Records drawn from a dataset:
========================================
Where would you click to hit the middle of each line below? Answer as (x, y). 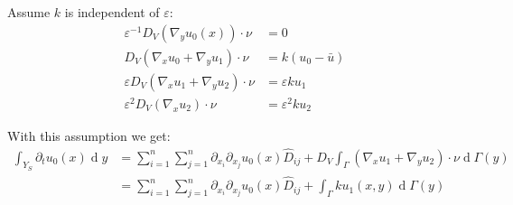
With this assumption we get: (89, 135)
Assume (29, 12)
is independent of (112, 12)
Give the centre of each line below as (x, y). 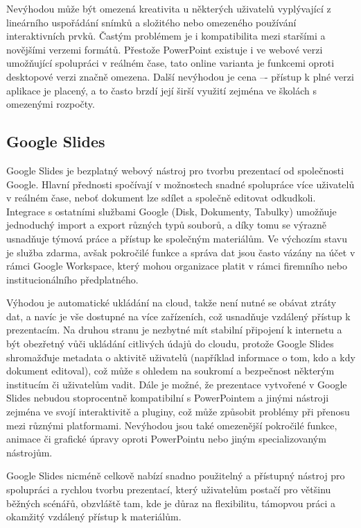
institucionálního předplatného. (72, 279)
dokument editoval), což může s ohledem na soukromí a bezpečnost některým (170, 371)
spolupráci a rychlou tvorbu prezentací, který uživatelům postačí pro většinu (169, 489)
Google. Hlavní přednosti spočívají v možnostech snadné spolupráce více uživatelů (180, 184)
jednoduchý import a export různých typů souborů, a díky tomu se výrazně (167, 225)
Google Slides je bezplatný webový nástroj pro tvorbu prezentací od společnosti (175, 170)
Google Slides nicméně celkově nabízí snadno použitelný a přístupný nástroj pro (176, 476)
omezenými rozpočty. (51, 104)
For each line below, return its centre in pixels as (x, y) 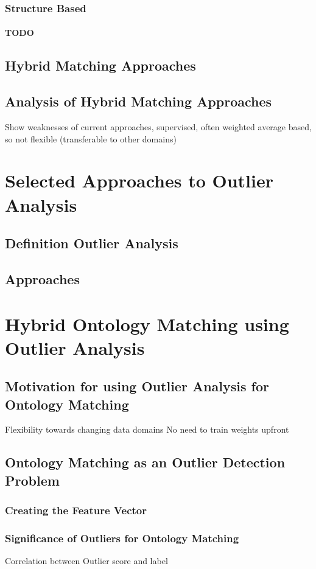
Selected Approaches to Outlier (139, 180)
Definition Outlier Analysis (92, 243)
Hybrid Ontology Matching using (147, 323)
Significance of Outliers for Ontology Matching (122, 538)
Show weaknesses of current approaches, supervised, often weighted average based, (158, 127)
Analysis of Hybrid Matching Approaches (139, 101)
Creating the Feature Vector (76, 510)
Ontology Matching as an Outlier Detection (145, 462)
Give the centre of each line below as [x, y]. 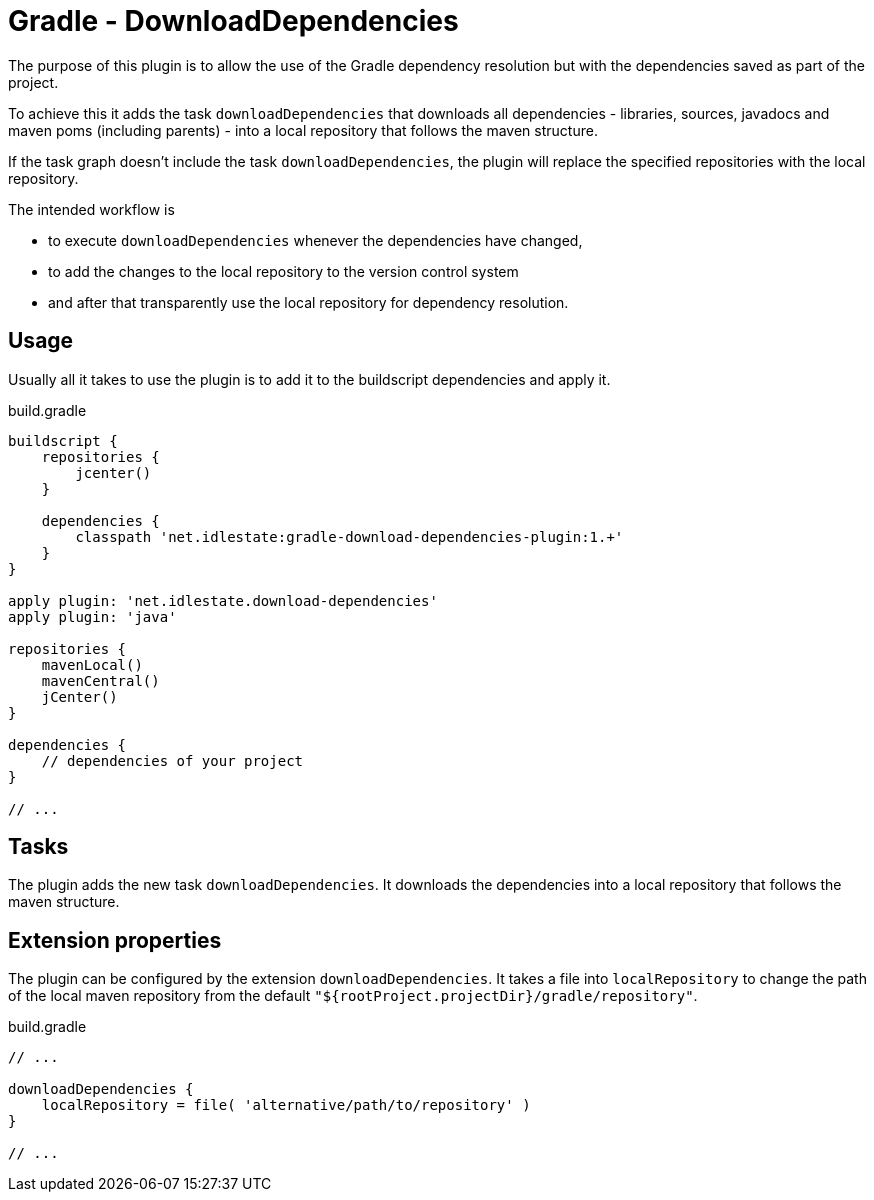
========================================
» Task requirements:
Using the data above, retype exactly and only the lines from the one containing "Google Slides je" up to and including the one containing "For each line", with no pictures carried over.

» Solution to this exercise:
Google Slides je bezplatný webový nástroj pro tvorbu prezentací od společnosti (175, 170)
Google Slides nicméně celkově nabízí snadno použitelný a přístupný nástroj pro (176, 476)
omezenými rozpočty. (51, 104)
For each line below, return its centre in pixels as (x, y) 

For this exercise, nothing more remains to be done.